Data listing:
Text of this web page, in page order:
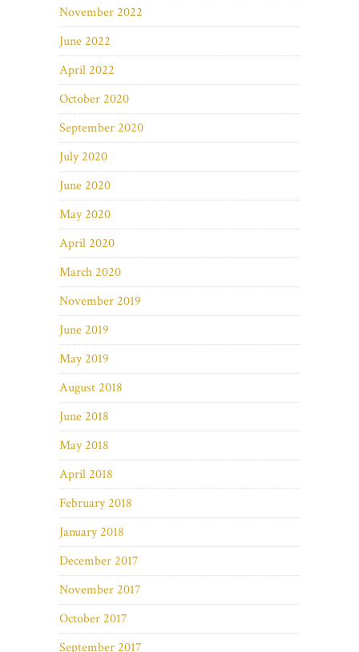
November 2022
June 2022
April 2022
October 2020
September 2020
July 2020
June 2020
May 2020
April 2020
March 2020
November 2019
June 2019
May 2019
August 2018
June 2018
May 2018
April 2018
February 2018
January 2018
December 2017
November 2017
October 2017
September 2017
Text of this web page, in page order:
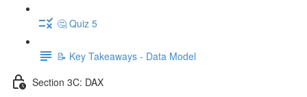
🤔 Quiz 5
📝 Key Takeaways - Data Model
Section 3C: DAX

Task prompt:
Once the pictures are removed, write out all of the entries above exactly.

Answer to this problem:
Text of this web page, in page order:
November 2022
June 2022
April 2022
October 2020
September 2020
July 2020
June 2020
May 2020
April 2020
March 2020
November 2019
June 2019
May 2019
August 2018
June 2018
May 2018
April 2018
February 2018
January 2018
December 2017
November 2017
October 2017
September 2017
Text of this web page, in page order:
🤔 Quiz 5
📝 Key Takeaways - Data Model
Section 3C: DAX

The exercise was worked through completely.